The main secondary endpoint of all major bleeding were similar: 5.9% vs 6.4% HR 0.92 (95% CI, 0.68 to 1.24). So, there was no advantage in safety from this device.
The authors hide this conclusion by testing this all-important endpoint with noninferiority. They claim LAAC is noninferior to DOAC for all major bleeding. But this too is obfuscation because if you allow your new device to be not as good in efficacy, it must be superior in safety. It was not.
On the Matter of Priors
Inherent in the comment about how you feel about the recent trials as a Rorschach test is that prior beliefs are akin to a bias. But this is wrong headed. Priors are critical to interpretation of trial results.
In the case of LAAC, we know that the PROTECT AF trial did not pass FDA muster due to internal validity concerns. The FDA-mandated PREVAIL trial found higher rates of stroke in the Watchman arm, resulting in the device not making non-inferiority in its first co-primary endpoint of stroke, systemic embolism and CV death. We also know that the PRAGUE 17 trial of LAAC vs DOAC had too few events to make any conclusions.
Therefore, going into CLOSURE AF and CHAMPION AF, our priors should have been quite pessimistic that LAAC offered either an efficacy or safety advantage.

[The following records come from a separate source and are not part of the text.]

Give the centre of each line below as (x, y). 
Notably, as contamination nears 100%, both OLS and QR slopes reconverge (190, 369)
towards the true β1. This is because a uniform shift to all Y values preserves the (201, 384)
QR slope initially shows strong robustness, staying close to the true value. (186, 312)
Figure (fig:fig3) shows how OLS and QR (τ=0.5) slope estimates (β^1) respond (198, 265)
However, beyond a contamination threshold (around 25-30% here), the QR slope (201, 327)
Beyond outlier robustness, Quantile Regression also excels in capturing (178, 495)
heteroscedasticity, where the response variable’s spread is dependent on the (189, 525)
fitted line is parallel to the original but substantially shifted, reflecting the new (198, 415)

That we did not observe higher efficacy (worse in both trials) or superiority in safety only strengthens our pessimistic priors.
Conclusion
Rather than calling interpretation of trials, such as the new LAAC trials, a Rorschach test, I’d liken it more closely to a test of intelligence and neutrality.



The average physician would never be able to do the kind of analysis you do. He/she is oriented to "follow the science", meaning peer reviewed papers and protocolos supposed to have done the analysis for him/her. In this sense, I think that your colleague's comment was correct.
John is right, evidence is evidence. That is why the Rorschach has never been a truly useful tool. When it is useful, the abnormal response is obvious and achievable through simple normal interviewing.